Hi from Oklahoma, USA! My name is Kat or you guys can call my Arinai (my username) if you want.

A bit about myself: 

    I'm 17, and haven't trained in the martial arts since I was just a kid. I had been training in TaeKwonDo and had gotten to a green belt when my instructor (who was also coincidentally my pastor) moved. After that I never had a chance to get back into the MA. 

   Recently (as in the past few years), I've had this nagging in the back of my mind to get back into TKD. I really did enjoy doing it, and so now I am doing everything in my power to get around the obstacles that are keeping me from going back. It won't be easy, but I have the determination 

   Other than my love for MA, I am also a student, musician, amateur computer coder, artist, gamer, and animal lover. 
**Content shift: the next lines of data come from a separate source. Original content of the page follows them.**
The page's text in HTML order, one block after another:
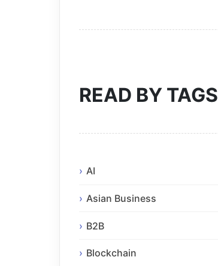
READ BY TAGS
AI
Asian Business
B2B
Blockchain
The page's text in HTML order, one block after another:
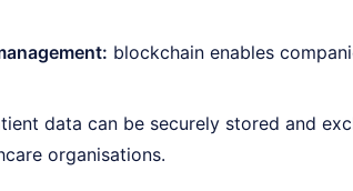
blockchain enables
data can be securely stored and
organisations.
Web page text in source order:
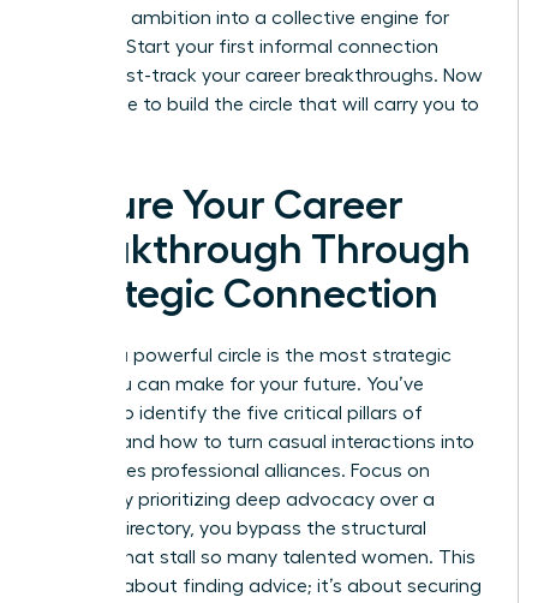
individual ambition into a collective engine for
success. Start your first informal connection
today. Fast-track your career breakthroughs. Now
is the time to build the circle that will carry you to
Secure Your Career
Breakthrough Through
Strategic Connection
Building a powerful circle is the most strategic
move you can make for your future. You’ve
learned to identify the five critical pillars of
support and how to turn casual interactions into
high-stakes professional alliances. Focus on
quality. By prioritizing deep advocacy over a
generic directory, you bypass the structural
barriers that stall so many talented women. This
isn’t just about finding advice; it’s about securing
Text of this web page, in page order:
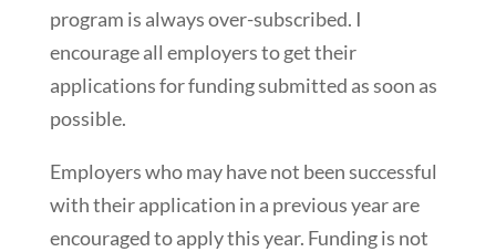
program is always over-subscribed. I
encourage all employers to get their
applications for funding submitted as soon as
possible.
Employers who may have not been successful
with their application in a previous year are
encouraged to apply this year. Funding is not
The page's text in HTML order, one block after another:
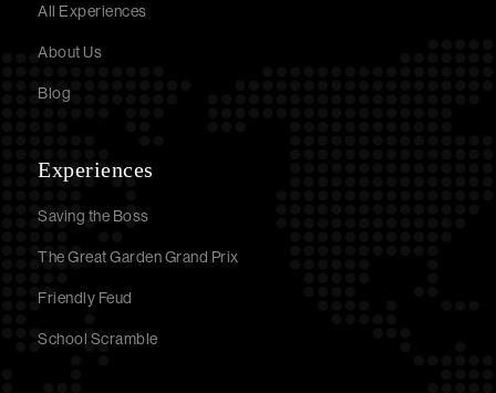
All Experiences
About Us
Blog
Experiences
Saving the Boss
The Great Garden Grand Prix
Friendly Feud
School Scramble
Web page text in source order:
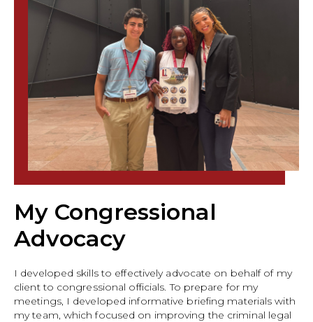
My Congressional
Advocacy
I developed skills to effectively advocate on behalf of my
client to congressional officials. To prepare for my
meetings, I developed informative briefing materials with
my team, which focused on improving the criminal legal
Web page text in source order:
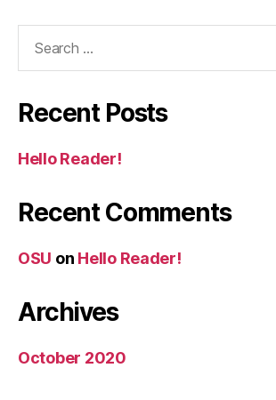
Recent Posts
Hello Reader!
Recent Comments
OSU on Hello Reader!
Archives
October 2020
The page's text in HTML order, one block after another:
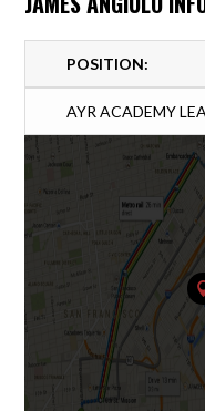
POSITION:
AYR ACADEMY
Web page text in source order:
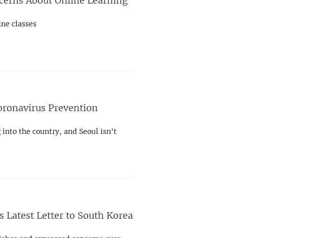
classes
Prevention
into the country, and Seoul isn't
Latest Letter to South Korea
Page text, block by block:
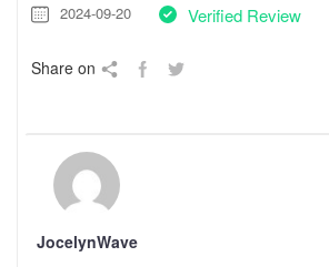
2024-09-20 Verified Review
Share on
JocelynWave
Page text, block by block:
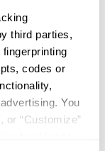
third parties,
codes or
You
or “Customize”
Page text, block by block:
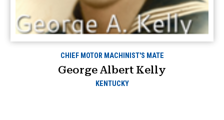
CHIEF MOTOR MACHINIST'S MATE
George Albert Kelly
KENTUCKY
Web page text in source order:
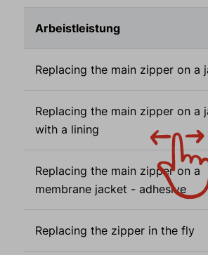
Arbeistleistung
Replacing the main zipper on a
Replacing the main zipper on a
with a lining
Replacing the main zipper on a
membrane jacket - adhesive
Replacing the zipper in the fly
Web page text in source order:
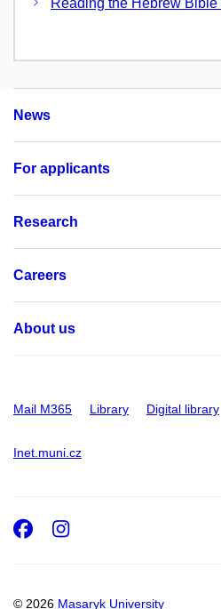
News
For applicants
Research
Careers
About us
Mail M365 Library Digital library
Inet.muni.cz
© 2026 Masaryk University
Facebook
Instagram
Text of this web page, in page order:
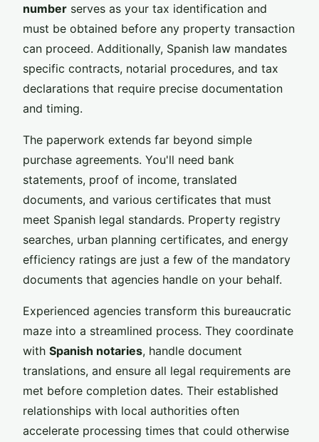
number serves as your tax identification and
must be obtained before any property transaction
can proceed. Additionally, Spanish law mandates
specific contracts, notarial procedures, and tax
declarations that require precise documentation
and timing.
The paperwork extends far beyond simple
purchase agreements. You'll need bank
statements, proof of income, translated
documents, and various certificates that must
meet Spanish legal standards. Property registry
searches, urban planning certificates, and energy
efficiency ratings are just a few of the mandatory
documents that agencies handle on your behalf.
Experienced agencies transform this bureaucratic
maze into a streamlined process. They coordinate
with Spanish notaries, handle document
translations, and ensure all legal requirements are
met before completion dates. Their established
relationships with local authorities often
accelerate processing times that could otherwise
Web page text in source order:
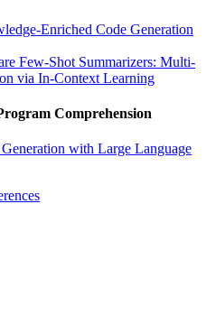
Enriched Code Generation
Few-Shot Summarizers: Multi-
via In-Context Learning
Comprehension
with Large Language

   I hope to see everyone around the forums!


----------



## seasoned (Jan 12, 2012)

Welcome aboard Kat (Arinai). There are a lot of great people here, enjoy.................


----------



## stickarts (Jan 13, 2012)

Welcome to MT, Kat!


----------



## MJS (Jan 13, 2012)

Welcome to MT!  Enjoy your stay!


----------



## SahBumNimRush (Jan 13, 2012)

Hello Kat, welcome to MT!


----------



## sfs982000 (Jan 13, 2012)

Welcome aboard!


----------



## ETinCYQX (Jan 13, 2012)

Welcome, we have a great TKD section here


----------



## oftheherd1 (Jan 14, 2012)

Welcome to MT.  Look forward to your contributions.


----------



## OKenpo942 (Jan 14, 2012)

Welcome to MT. Good to see someone else from the Sooner state here.


----------



## Yondanchris (Jan 15, 2012)

Welcome to MT!


----------